Rock the Vote suggests young voters use flirting and sex to persuade opponents of the Obama/Reid/Pelosi health-care-reform bill to change their position.

As a young person, I find such a video degrading to suggest my political philosophy is as whimsical as sexual attraction or that sex should be used as method of political persuasion.

How Americans obtain and pay for health care is an important topic that deserves open and honest debate about the real costs of adding hundreds of pages to the law books.

It's too bad that Rock the Vote is probably encouraging young people to disengage from this important debate because it's over-the-top desperate attempt to garner support for an unpopular bill.

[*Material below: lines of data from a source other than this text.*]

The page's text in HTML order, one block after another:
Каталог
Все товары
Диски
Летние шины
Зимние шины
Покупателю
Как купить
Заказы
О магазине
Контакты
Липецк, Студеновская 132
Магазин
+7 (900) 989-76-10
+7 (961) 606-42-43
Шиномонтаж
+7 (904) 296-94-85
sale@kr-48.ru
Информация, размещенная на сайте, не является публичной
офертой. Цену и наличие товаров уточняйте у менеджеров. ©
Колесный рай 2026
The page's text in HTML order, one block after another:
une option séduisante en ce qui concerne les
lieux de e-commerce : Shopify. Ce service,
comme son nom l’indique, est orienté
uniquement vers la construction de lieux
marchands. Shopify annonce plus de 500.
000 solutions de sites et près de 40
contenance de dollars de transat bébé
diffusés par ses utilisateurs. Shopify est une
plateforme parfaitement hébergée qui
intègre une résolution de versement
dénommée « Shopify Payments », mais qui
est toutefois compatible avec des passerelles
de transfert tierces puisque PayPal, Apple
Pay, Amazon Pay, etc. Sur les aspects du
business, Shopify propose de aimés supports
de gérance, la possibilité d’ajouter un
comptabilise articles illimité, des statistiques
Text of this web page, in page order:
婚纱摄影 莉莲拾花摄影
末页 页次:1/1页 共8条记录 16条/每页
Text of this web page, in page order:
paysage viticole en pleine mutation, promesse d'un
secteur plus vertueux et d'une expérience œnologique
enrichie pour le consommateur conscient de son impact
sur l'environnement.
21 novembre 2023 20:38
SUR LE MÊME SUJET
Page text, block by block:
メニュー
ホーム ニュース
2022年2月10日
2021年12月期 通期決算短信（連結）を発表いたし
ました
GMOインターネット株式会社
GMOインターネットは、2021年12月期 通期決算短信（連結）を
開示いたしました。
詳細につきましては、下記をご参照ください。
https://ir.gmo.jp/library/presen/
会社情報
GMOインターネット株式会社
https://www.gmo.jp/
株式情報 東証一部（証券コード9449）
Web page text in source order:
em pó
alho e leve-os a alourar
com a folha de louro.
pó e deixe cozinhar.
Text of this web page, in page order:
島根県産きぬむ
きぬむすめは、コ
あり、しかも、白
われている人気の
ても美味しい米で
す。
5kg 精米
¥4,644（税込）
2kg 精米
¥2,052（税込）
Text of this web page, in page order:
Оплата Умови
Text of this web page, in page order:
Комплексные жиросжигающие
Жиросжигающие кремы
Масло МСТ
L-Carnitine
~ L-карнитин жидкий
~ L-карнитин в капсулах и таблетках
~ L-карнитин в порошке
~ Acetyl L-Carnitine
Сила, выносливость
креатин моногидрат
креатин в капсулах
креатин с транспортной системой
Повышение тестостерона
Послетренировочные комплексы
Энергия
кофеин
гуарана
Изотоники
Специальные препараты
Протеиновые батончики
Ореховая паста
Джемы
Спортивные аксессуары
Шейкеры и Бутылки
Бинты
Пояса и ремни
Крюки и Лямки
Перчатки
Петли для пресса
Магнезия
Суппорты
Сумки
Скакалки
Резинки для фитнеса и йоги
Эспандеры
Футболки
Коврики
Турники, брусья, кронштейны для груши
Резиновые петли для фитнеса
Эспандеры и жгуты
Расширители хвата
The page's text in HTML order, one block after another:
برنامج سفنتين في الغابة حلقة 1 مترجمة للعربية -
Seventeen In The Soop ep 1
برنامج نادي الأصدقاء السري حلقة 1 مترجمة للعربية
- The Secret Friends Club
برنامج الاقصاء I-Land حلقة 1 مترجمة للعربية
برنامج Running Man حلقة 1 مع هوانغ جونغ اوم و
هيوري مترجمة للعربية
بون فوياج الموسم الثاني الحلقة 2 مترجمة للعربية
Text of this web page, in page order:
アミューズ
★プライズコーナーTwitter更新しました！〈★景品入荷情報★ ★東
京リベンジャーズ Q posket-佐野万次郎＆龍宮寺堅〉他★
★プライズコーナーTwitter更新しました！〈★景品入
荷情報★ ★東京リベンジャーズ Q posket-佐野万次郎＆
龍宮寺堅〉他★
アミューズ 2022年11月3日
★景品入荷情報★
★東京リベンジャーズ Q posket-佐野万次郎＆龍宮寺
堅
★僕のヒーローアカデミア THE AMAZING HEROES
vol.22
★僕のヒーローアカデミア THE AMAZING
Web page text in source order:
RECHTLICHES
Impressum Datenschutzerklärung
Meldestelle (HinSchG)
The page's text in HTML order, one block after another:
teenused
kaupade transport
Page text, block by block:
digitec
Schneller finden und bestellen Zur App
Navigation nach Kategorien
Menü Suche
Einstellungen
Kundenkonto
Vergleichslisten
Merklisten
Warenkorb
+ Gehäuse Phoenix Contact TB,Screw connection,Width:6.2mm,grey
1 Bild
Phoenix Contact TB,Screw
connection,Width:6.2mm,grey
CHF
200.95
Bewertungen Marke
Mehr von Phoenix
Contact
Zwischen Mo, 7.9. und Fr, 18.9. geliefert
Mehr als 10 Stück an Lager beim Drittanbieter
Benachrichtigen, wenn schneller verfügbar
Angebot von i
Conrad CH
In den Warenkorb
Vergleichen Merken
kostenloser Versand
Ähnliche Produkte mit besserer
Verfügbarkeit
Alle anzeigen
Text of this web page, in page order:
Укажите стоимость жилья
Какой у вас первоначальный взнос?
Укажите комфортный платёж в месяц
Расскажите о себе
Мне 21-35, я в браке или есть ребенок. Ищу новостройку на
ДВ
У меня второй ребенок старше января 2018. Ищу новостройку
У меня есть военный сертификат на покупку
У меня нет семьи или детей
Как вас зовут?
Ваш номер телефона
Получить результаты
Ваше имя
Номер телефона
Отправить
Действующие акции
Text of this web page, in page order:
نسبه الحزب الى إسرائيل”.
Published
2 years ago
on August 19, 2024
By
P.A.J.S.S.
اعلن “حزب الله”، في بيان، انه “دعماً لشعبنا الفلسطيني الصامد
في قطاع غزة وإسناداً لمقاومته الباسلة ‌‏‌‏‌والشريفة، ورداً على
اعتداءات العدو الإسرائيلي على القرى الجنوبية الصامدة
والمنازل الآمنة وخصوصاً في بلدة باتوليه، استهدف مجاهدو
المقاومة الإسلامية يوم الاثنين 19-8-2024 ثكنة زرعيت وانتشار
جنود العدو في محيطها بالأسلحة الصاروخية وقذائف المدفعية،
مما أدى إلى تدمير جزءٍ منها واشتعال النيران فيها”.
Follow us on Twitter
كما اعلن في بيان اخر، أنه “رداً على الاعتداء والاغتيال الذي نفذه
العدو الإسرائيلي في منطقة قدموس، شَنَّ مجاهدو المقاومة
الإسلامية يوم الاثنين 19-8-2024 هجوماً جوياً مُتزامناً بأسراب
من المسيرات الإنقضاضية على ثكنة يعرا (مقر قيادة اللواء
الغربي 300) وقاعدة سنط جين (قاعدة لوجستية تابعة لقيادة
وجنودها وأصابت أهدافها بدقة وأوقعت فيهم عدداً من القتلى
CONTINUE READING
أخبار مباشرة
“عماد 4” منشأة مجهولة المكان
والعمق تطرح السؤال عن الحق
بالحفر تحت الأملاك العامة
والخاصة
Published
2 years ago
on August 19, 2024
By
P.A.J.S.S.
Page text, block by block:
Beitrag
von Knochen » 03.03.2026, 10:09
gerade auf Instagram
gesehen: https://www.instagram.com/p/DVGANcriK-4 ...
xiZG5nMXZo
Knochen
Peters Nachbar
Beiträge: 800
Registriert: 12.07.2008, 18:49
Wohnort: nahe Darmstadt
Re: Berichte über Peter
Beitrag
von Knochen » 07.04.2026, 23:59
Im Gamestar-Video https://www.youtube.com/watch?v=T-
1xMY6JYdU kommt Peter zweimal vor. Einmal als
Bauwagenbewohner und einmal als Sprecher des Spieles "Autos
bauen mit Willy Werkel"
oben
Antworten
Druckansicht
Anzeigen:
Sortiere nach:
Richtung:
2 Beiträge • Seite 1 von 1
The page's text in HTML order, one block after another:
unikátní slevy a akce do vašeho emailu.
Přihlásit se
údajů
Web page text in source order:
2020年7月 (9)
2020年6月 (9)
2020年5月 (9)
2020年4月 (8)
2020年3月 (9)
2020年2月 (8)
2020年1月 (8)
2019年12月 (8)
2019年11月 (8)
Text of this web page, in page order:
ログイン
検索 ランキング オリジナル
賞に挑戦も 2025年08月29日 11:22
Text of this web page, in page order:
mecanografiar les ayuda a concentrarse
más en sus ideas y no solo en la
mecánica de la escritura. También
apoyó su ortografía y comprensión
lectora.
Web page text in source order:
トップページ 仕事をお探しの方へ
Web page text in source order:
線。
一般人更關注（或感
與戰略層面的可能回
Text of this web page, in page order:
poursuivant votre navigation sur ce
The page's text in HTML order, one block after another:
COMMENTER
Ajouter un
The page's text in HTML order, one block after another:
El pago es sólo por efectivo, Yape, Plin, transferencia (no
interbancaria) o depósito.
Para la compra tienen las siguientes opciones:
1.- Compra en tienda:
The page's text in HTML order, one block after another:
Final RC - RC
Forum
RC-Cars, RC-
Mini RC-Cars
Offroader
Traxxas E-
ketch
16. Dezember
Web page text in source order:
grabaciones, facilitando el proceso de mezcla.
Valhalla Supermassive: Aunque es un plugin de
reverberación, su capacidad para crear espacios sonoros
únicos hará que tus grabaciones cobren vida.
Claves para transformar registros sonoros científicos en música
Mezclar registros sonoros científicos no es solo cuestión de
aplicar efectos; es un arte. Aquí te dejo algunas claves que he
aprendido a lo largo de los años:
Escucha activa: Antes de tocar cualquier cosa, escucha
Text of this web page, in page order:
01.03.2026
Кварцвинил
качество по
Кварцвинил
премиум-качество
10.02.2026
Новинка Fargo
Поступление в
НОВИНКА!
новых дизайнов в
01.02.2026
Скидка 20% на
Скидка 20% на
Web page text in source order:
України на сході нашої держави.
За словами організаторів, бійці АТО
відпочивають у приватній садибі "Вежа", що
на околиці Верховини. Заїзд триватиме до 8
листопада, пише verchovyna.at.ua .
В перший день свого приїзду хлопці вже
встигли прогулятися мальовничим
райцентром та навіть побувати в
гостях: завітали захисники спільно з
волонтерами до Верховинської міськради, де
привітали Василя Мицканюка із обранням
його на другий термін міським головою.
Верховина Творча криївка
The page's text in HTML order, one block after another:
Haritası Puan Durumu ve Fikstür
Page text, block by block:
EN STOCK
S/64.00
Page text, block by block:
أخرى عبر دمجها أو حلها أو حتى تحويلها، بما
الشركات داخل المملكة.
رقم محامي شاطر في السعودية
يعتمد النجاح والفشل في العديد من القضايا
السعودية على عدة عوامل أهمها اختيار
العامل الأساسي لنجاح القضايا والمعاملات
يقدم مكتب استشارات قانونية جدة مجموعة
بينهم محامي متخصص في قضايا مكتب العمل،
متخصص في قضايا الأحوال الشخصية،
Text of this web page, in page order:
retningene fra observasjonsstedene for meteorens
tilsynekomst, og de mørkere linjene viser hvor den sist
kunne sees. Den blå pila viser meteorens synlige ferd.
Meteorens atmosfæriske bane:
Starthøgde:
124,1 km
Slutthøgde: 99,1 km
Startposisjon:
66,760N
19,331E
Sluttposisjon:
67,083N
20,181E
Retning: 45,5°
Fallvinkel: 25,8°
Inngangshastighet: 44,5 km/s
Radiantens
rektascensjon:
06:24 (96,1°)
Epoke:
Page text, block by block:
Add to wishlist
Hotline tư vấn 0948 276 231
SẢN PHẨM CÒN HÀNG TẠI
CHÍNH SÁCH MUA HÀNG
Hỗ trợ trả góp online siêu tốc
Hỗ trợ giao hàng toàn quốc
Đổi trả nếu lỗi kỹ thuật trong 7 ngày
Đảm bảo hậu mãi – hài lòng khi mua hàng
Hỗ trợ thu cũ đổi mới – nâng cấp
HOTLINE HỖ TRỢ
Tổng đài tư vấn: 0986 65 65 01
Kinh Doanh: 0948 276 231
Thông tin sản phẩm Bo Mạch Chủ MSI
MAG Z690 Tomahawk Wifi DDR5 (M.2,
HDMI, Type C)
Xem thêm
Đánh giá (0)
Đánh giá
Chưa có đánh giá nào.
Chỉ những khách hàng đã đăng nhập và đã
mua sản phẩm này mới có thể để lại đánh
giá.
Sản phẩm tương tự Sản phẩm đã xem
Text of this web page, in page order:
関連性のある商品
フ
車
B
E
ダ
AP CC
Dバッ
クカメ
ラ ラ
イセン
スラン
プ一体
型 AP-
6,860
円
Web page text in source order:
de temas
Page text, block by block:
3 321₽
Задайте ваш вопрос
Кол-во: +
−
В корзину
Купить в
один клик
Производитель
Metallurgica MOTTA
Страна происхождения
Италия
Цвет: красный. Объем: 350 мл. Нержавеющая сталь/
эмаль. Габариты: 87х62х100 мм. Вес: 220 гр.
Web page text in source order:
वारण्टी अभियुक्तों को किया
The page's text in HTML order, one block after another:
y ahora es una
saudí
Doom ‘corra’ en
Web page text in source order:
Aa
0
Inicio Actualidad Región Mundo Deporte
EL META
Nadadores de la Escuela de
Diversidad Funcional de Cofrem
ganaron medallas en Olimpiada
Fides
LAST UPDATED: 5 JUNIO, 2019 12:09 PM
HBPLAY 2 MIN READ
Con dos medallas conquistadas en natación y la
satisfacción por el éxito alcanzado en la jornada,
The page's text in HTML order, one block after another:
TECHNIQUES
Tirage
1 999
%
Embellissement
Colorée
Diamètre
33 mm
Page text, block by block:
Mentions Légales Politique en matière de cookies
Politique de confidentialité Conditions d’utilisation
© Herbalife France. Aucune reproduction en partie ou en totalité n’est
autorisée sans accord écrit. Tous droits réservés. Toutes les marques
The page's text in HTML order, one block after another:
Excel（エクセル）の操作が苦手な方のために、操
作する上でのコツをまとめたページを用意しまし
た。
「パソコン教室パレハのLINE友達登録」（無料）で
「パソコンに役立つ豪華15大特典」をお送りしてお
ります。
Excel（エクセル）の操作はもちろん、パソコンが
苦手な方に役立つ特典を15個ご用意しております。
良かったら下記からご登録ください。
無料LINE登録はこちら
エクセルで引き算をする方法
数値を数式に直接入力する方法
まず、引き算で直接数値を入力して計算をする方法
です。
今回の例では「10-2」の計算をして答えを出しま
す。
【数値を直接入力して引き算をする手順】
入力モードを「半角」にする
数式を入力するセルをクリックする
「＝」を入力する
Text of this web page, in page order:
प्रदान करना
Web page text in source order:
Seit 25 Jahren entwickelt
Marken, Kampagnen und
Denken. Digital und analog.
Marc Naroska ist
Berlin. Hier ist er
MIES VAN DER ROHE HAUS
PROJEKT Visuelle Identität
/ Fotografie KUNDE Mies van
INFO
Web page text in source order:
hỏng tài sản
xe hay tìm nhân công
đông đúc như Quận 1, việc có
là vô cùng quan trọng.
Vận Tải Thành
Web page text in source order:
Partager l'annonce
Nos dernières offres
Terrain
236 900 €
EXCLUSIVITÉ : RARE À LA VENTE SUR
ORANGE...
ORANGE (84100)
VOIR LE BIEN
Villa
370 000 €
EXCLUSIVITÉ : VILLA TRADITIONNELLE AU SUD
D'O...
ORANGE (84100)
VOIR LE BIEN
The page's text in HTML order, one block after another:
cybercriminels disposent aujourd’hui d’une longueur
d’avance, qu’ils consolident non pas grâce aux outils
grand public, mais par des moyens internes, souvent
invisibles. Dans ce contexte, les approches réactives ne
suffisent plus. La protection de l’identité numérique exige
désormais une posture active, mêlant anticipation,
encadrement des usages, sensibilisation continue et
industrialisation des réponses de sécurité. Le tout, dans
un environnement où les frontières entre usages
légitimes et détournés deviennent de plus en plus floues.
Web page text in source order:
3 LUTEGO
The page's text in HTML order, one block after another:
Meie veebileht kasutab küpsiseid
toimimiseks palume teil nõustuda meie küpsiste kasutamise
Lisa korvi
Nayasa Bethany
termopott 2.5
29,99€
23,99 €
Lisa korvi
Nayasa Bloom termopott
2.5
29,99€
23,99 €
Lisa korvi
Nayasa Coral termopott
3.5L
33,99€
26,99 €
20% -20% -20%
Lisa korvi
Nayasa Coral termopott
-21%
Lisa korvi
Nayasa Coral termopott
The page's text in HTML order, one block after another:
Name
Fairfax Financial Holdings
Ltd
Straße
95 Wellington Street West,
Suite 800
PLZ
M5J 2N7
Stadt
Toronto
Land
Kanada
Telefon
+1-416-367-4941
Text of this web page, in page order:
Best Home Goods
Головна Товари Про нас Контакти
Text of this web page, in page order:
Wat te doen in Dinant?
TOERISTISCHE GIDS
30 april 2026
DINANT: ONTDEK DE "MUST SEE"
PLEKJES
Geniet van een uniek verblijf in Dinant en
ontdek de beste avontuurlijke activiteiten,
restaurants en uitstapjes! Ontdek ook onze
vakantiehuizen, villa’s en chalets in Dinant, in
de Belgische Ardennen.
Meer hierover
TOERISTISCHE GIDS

Dick Morris points to a study by Oliver Wyman that suggests that the proposed health care reforms will increase premiums for young people by as much as 35 percent.

He writes:
"These increases will stem from the bill's provisions that bar insurance companies from raising rates on sick people and from excluding people based on pre-existing conditions. Both of these mandates will mean higher costs for the younger and healthier population. This bill is, in effect, a tax on the young."
Instead of engaging young voters on the topic, Rock the Vote reveals how weak the Obama/Reid/Pelosi health-care-reform bill really is in terms of helping reduce the inflated costs of health and medical care in America.

I think more young people would engage in politics if they weren't treated like sheep. People respond to expectations...

We need more intelligent discussions about what can be done to help improve our current system, which happens to be better than any system in the world.

For example, why aren't we looking at how the Federal Reserve Banks' "lending" affect health care costs?